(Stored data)
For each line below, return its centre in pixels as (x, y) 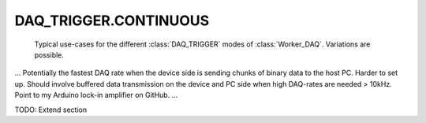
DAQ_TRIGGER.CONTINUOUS (112, 20)
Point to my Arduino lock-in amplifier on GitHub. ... (96, 95)
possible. (49, 54)
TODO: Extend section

◆ **Work order**:
What is needed is an exact printout of every line from the one with "DAQ_TRIGGER.CONTINUOUS (112, 20)" through the end of the data, including both, and nothing more.

◆ **Response for this exercise**:
DAQ_TRIGGER.CONTINUOUS (112, 20)
Point to my Arduino lock-in amplifier on GitHub. ... (96, 95)
possible. (49, 54)
TODO: Extend section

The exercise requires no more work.